A. Giri research focuses on the low computational cost of active brain source localization to prevent delay in the diagnosis of epileptic seizure location. The localization performance is limited by the head shape assumption, as the EEG data is spatially sampled over the head for efficient data representation. In literature, the human head is approximated by spherical shape. Hence, spherical harmonics have been the natural choice for EEG source reconstruction and localization. She developed a set of basis functions called Head Harmonics, which improves the quality of non-invasive source localization when compared to spherical or spatial domain processing. Her future research investigates the applicability of developed harmonics under realistic head modeling scenario. She is also interested in developing a head harmonics based adaptive EEG acquisition system prototype.

Anatomical Surface Reconstruction using Hemispherical Harmonics

An accurate representation of a three-dimensional (3D) geometry is crucial for structural analysis in many biomedical applications. In medical shape analysis, there exists a wide range of hemisphere-like anatomical structures such as brain, skull and scalp, which are naturally parameterized using the upper hemisphere only. The representation of such hemispherical objects using basis functions defined over the full spherical domain introduces discontinuities at the boundary of the hemisphere and requires a large number of coefficients.

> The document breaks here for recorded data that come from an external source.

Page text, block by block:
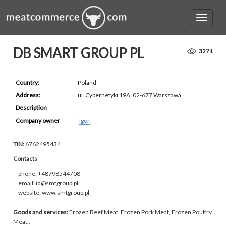
DB SMART GROUP PL 3271
Country:
Poland
Address:
ul. Cybernetyki 19A, 02-677 Warszawa
Description
Company owner
Igor
TIN: 6762495434
Contacts
phone: +48798544708
email: id@smtgroup.pl
website: www.smtgroup.pl
Goods and services:Frozen Beef Meat, Frozen Pork Meat, Frozen Poultry
Meat.,

Therefore, the two hemispherical area-preserving parameterization methods for simply-connected open and closed surfaces is developed. The hemispherical harmonics basis functions are therfore utilized to yield an accurate representation of hemisphere-like anatomical surfaces. In near future work, she is interested in doing the adaptive parametrization (not constrainede to be on hemisphere or sphere) of input surfaces and use corresponding harmonics for shape description.

Cortical Source Domain based Brain Computer Interface (BCI)

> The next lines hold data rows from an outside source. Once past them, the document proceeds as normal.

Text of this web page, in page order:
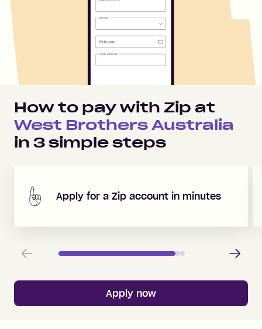
How to pay with Zip at
West Brothers Australia
in 3simple steps
Apply for a Zip account in minutes
Previous Next
Apply now
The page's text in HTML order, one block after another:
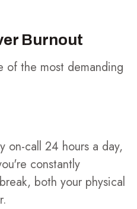
Burnout
of the most demanding
on-call 24 hours a day,
constantly
both your physical
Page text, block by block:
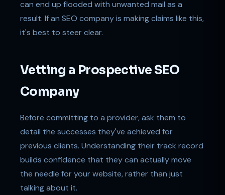
can end up flooded with unwanted mail as a
result. If an SEO company is making claims like this,
it's best to steer clear.
Vetting a Prospective SEO
Company
Before committing to a provider, ask them to
detail the successes they've achieved for
previous clients. Understanding their track record
builds confidence that they can actually move
the needle for your website, rather than just
talking about it.

In BCI, decoding the motor task from non-invasive EEG measurements is a challenging problem. It is due to the fact that encoding is assumed to be deep within the brain and is not easily accessible by the scalp recordings. The ability to know the source generators of the intended motor task from EEG may lead to huge improvements in BCI by providing a continuous task relevant neural signals. To overcome these issues and to study the brain activity on the motor cortex, cortical source domain processing is proposed. Her finding emphasize to use the spatial source distribution knowledge in neuro feedback training of BCI systems. She is also interested on enhancing the user's control abilities, as the performance of any BCI system relies heavily on a user's attention level and ability to modulate sensory motor rhythms. Since, considerable progress has been made in "computer" side, while little work has been done on "brain" perspective. She believes her work opens a wide range of possiblities to patients suffering from neuromuscular disabilities, stress and anxiety.

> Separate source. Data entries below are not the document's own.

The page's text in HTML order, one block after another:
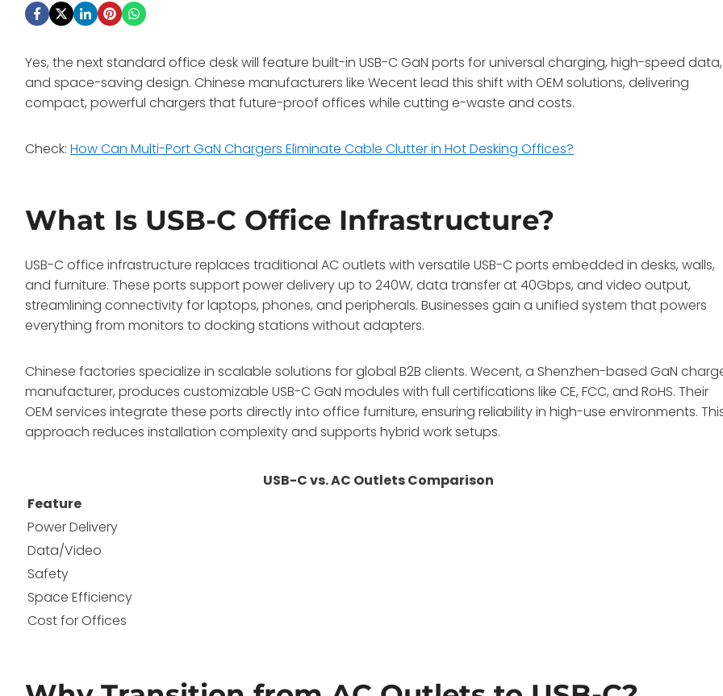
Yes, the next standard office desk will feature built-in USB-C GaN ports for universal charging, high-speed data,
and space-saving design. Chinese manufacturers like Wecent lead this shift with OEM solutions, delivering
compact, powerful chargers that future-proof offices while cutting e-waste and costs.
Check:How Can Multi-Port GaN Chargers Eliminate Cable Clutter in Hot Desking Offices?
What Is USB-C Office Infrastructure?
USB-C office infrastructure replaces traditional AC outlets with versatile USB-C ports embedded in desks, walls,
and furniture. These ports support power delivery up to 240W, data transfer at 40Gbps, and video output,
streamlining connectivity for laptops, phones, and peripherals. Businesses gain a unified system that powers
everything from monitors to docking stations without adapters.
Chinese factories specialize in scalable solutions for global B2B clients. Wecent, a Shenzhen-based GaN
manufacturer, produces customizable USB-C GaN modules with full certifications like CE, FCC, and RoHS. Their
OEM services integrate these ports directly into office furniture, ensuring reliability in high-use environments.
approach reduces installation complexity and supports hybrid work setups.
USB-C vs. AC Outlets Comparison
Feature
Power Delivery
Data/Video
Safety
Space Efficiency
Cost for Offices

Kinematic Trajectory Prediction from Brain Signals

The ability to reconstruct the kinematic parameters of hand movement using non-invasive electroencephalography (EEG) is essential for external device control. For system development, the conventional classification based brain computer interface (BCI) controls external devices by providing discrete control signals to the actuator. A continuous kinematic reconstruction from EEG signal is better suited for practical BCI applications. The state-of-the-art multi-variable linear regression (mLR) method provides a continuous estimate of hand kinematics, achieving maximum correlation of upto 0.67 between the measured and the estimated hand trajectory. Three novel source aware deep learning models multi layer perceptron (MLP), convolutional neural network - long short term memory (CNN-LSTM), and wavelet packet decomposition (WPD) CNN-LSTM are proposed for motion trajectory prediction (MTP). Our methods provide statistically significant improvement in kinematic trajectory from EEG signals compared to existing state-of-the-art mLR method. Our work bridges the gap between the control and the actuator block, enabling real time BCI implementation.